Text encoding Babel. Was Re: George Keremedjiev

Keelan Lightfoot keelanlightfoot at gmail.com
Fri Nov 30 12:34:21 CST 2018


> Welcome.  :-)

Thanks!

> Do you think that we stopped enhancing the user input experience more
> because we were content with what we had or because we didn't see a
> better way to do what we wanted to do?

Both. In the beginning we were content, because the keyboard was well
suited to the capabilities of the technology available at the time it
was invented. We didn't see a better way, because when compared to
using a pen and paper (for writing) or using toggle switches (to
control a computer), a keyboard was a significant improvement. It's
the the explosive growth and universal adoption of computers that has
locked us in to the keyboard as the standard.

> I agree that markup languages are a kludge.  But I don't know that they
> require plain text to describe higher level concepts.
>
> I see no reason that we can't have new control codes to convey new
> concepts if they are needed.

I disagree with this; from a usability standpoint, control codes are
problematic. Either the user needs to memorize them, or software needs
to inject them at the appropriate times. There's technical problems
too; when it comes to playing back a stream of characters, control
characters mean that it is impossible to just start listening. It is
difficult to fast forward and rewind in a file, because the only way
to determine the current state is to replay the file up to that point.

> Aside:  ASCII did what it needed to do at the time.  Times are different
> now.  We may need more / new / different control codes.
>
> By control codes, I'm meaning a specific binary sequence that means a
> specific thing.  I think it needs to be standardized to be compatible
> with other things -or- it needs to be considered local and proprietary
> to an application.

Do you mean modal control codes? As in "everything after here is bold"
and "the bold stops here"?

> I actually wonder how much need there is for /all/ of those utilities.
> I expect that things should have streamlined and simplified, at least
> some, in the last 30 years.

We've gone backwards sadly. For a brief while, this kind of rich user
interface stuff was provided by the OS. A text box, regardless of the
application, would use the OS's text box control, and would have a
universal interface for rich text. But the growth of the web has
resulted in an atavism. We're back to plain text, and using markup to
style our text. If I want bold text in Slack, I have to use markup.
Facebook Messages and YouTube comments also support markup, but the
syntax is slightly different between them. Back in 1991, If I wanted
bold text in any application that supported rich text on my SE/30, I
hit command-B and I got bold text. Sure, there are Javascript rich
text editors that can be bolted on, but they all have their own UI
concepts, and they're all a trainwreck.

> What would you like to do or see done differently?  Even if it turns out
> to be worse, it would still be something different and likely worth
> trying at least once.

In addition to crusty old computers, I also enjoy the company of three
crusty old Linotypes. In fact, that's what got me thinking about this
stuff in the first place. The Linotype keyboard has 90 keys, which
directly map to the 90 glyphs a Linotype can "render". The keyboard is
laid out in three qual sized sections: lowercase letters on the left,
uppercase on the right, with numbers and punctuation in the middle.
Push the button, and what's marked on the button is what ultimately
ends up on the page. Each Linotype mat (matrix; letter mold) has two
positions, which can be selected by flipping a little lever when
they're being assembled into a line. The two positions are almost
always used to select between two versions of a font; roman/bold or
roman/italic are the most common pairings.
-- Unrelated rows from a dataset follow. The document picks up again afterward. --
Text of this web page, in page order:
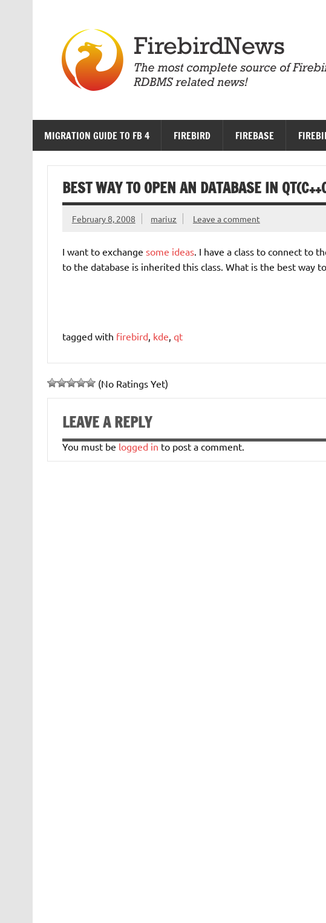
MIGRATION GUIDE TO FB 4 FIREBIRD FIREBASE
BEST WAY TO OPEN AN DATABASE IN
February 8, 2008 mariuz Leave a comment
I want to exchange some ideas. I have a class to connect to
to the database is inherited this class. What is the best way
tagged with firebird, kde qt
(No Ratings Yet)
LEAVE A REPLY
You must be logged in to post a comment.
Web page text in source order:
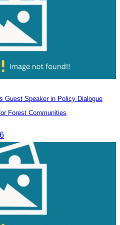
Guest Speaker in Policy Dialogue
Forest Communities
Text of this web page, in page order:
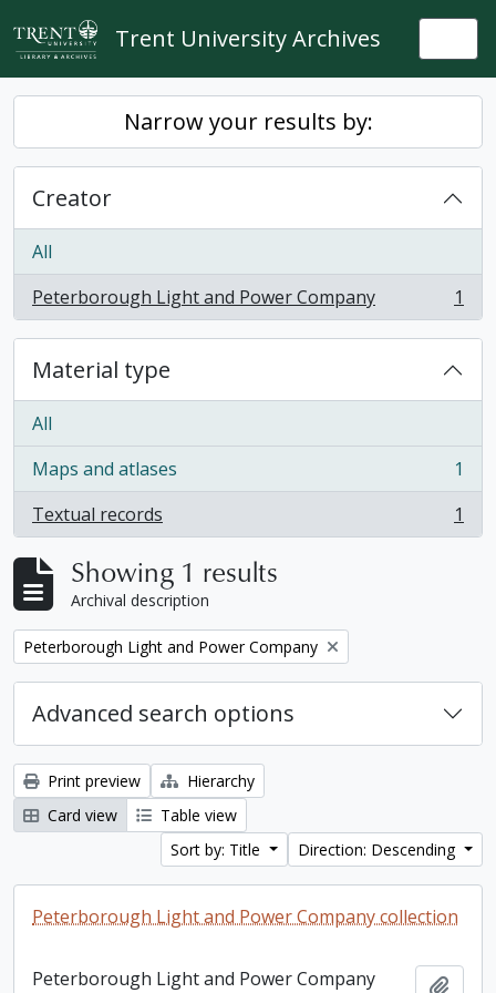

But what it means is that you can walk up to a machine with a
half-typed line in the assembler and immediately determine its state.
Any mats set in the bold position are in a physically different
position in the assembler. The position of the switch tells you if
you're typing in bold or roman. When you push the 'A' key, you know an
uppercase 'A' in bold will be added to the line. Additionally, the
position of that switch can be verified without taking your eyes off
of the copy. There is no black magic, no spooky action at a distance.
The capabilities of the machine are immediately apparent.

> I don't think of bold or italic or underline as second class concepts.
> I tend to think of the following attributes that can be applied to text:
>
>   · bold
> [snip]
>
> I don't think that normal is superior to the other four (five) in any
> way.  I do think that normal does occur VASTLY more frequently than the
> any combination of the others.  As such normal is what things default to
> as an optimization.  IMHO that optimization does not relegate the other
> styles to second class.

I agree. I think that they're normal enough that they should exist as
their own code points in unicode. Our 'standard' coding treats
'formatting' as optional. IOW, I agree more!

> I will say that some people probably decided what a minimum viable
> product is when selling typewriters, and consciously chose to omit the
> other options.

Consciously omitted in the beginning, yes, otherwise typewriters would
have never been affordable enough to become mainstream. But that has
led to "plain text" becoming the de-facto standard. It's 2018, and I
can't type italic text in this e-mail without potentially causing some
people problems, 𝘣𝘶𝘵 𝘐'𝘮 𝘸𝘪𝘭𝘭𝘪𝘯𝘨 𝘵𝘰 𝘨𝘪𝘷𝘦 𝘪𝘵 𝘢
𝘵𝘳𝘺.

> I see no reason that the keyboard can't have keys / glyphs added to it.

I agree. But if they're added as a touch screen, shoot me now.
"Haptics" has mutated into "shakes when you touch it", instead of "you
can feel the button".

> I'm personally contemplating adding additional keys (via an add on
> keyboard) that are programmed to produce additional symbols.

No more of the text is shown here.